D’une part, la parité du réal s’est stabilisée si l’on se reporte aux dix dernières années. D’autre part, la force du réal n’est pas vraiment un handicap pour les investisseurs qui souhaitent s’implanter au Brésil. Il y a tellement de choses à faire sur un marché qui n’est pas saturé. Aux dires de l'ancien ministre du commerce extérieur brésilien, tant que la courbe des IDE et de la croissance sont en continuelle ascension, la force du réal n’est pas un problème.

La consommation qui représente 60% du PIB nationale est alimentée par un recours massif aux cartes de crédit. Les défauts de crédit personnel ont grimpé de 22% au premier semestre de cette année, soit la plus forte hausse en neuf ans.
La moitié de la population brésilienne vient d’accéder à la classe C qui est la classe des consommateurs.
Tout s’achète à crédit au Brésil. Il est rare que les brésiliens achètent des biens cash.
Il y a une facilité d’accès à la propriété au point que l’on parle d’une bulle immobilière. Or, le consommateur brésilien peu averti des risques encourus de crédit à terme.
Il est nécessaire d’accompagner ce mouvement d’indicateurs, d’avertisseurs, de formations culturelles pour ne pas avoir d’effet en retour comme on a pu le constater dans l’immobilier américain.
En attendant, le boom de la consommation devrait se poursuivre jusqu’à ce que l’on entre dans une zone dangereuse.

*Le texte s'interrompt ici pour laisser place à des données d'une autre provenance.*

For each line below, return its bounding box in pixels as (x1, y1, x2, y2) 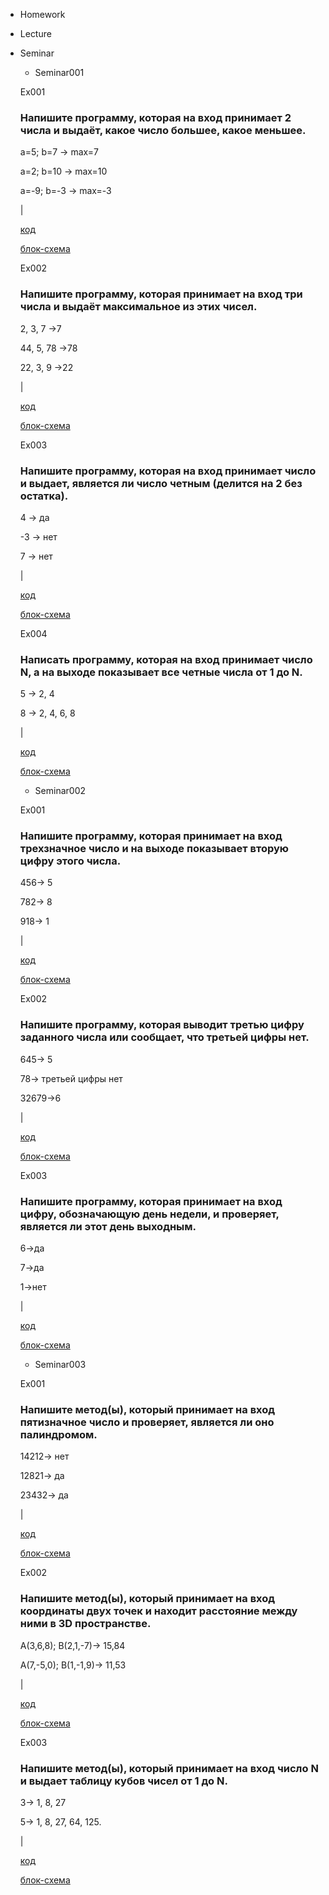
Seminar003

Pensez-vous que les autorités sont en alerte face à cette montée du risque de défaut ?
Elles en ont sans doute conscience. Mais elles n’ont pas envie de gâcher la fête. Au moment où il faudra réagir, elles prendront les mesures adéquates.

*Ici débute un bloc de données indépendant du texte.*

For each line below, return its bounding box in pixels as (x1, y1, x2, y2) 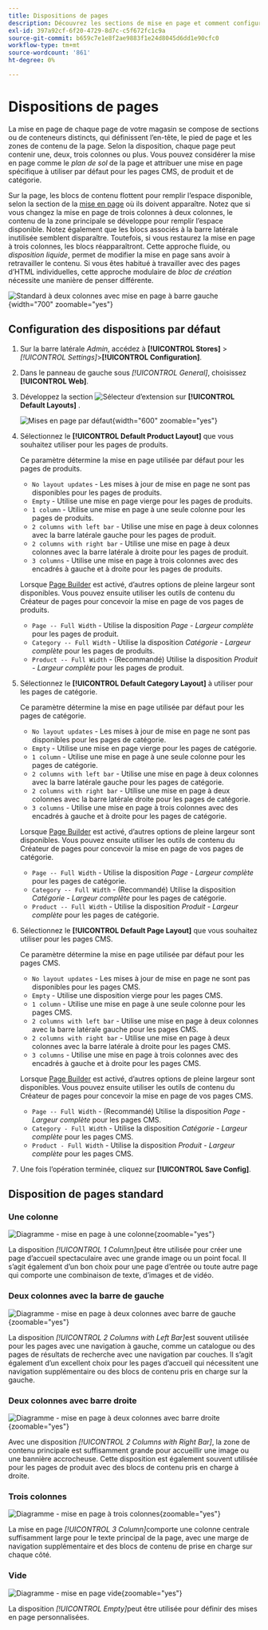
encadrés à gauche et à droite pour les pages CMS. (31, 1058, 202, 1067)
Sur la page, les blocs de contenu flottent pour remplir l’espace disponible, (8, 190, 253, 200)
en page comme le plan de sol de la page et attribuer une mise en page (8, 157, 243, 168)
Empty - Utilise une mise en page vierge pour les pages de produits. (31, 496, 253, 506)
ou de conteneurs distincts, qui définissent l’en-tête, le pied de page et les (8, 133, 253, 142)
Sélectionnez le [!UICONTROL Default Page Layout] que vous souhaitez (19, 925, 258, 935)
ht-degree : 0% (8, 57, 56, 65)
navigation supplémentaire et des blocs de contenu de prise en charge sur (8, 1541, 253, 1551)

La Chine est devenue le premier partenaire commercial du Brésil. La part de la Chine dans les exportations brésiliennes est passée de 6% en 2008 à 17% aujourd’hui. Sans la Chine, le Brésil afficherait non pas un excèdent pas un déficit commercial de 4%. La situation est telle que certains observateurs vont jusqu’à dire que le Brésil est un marché dérivatif de la Chine. Qu’en
pensez- vous ?

Dire que le Brésil est un dérivatif de la Chine, ce n’est pas connaitre le Brésil. Il est devenu quasiment impossible pour des étrangers d’acheter des terres au Brésil du fait d’un durcissement de la législation cet été.
Le Brésil est très attentif aux investissements faits par la Chine et ne veut pas justement que les chinois dépouillent le Brésil comme cela a pu être fait dans d’autres parties du monde.
Un élément fondamental est systématiquement mis en avant lors des négociations intergouvernementales, ou dans les rapports de force économiques à haut niveau, le principe de réciprocité. L’angle d’attaque et de riposte imminent pour le Brésil c’est le donnant-donnant. Ils sont prêts à ouvrir les portes si le pays d’en face en fait de même. C’est un pays qui ne se dévoit pas.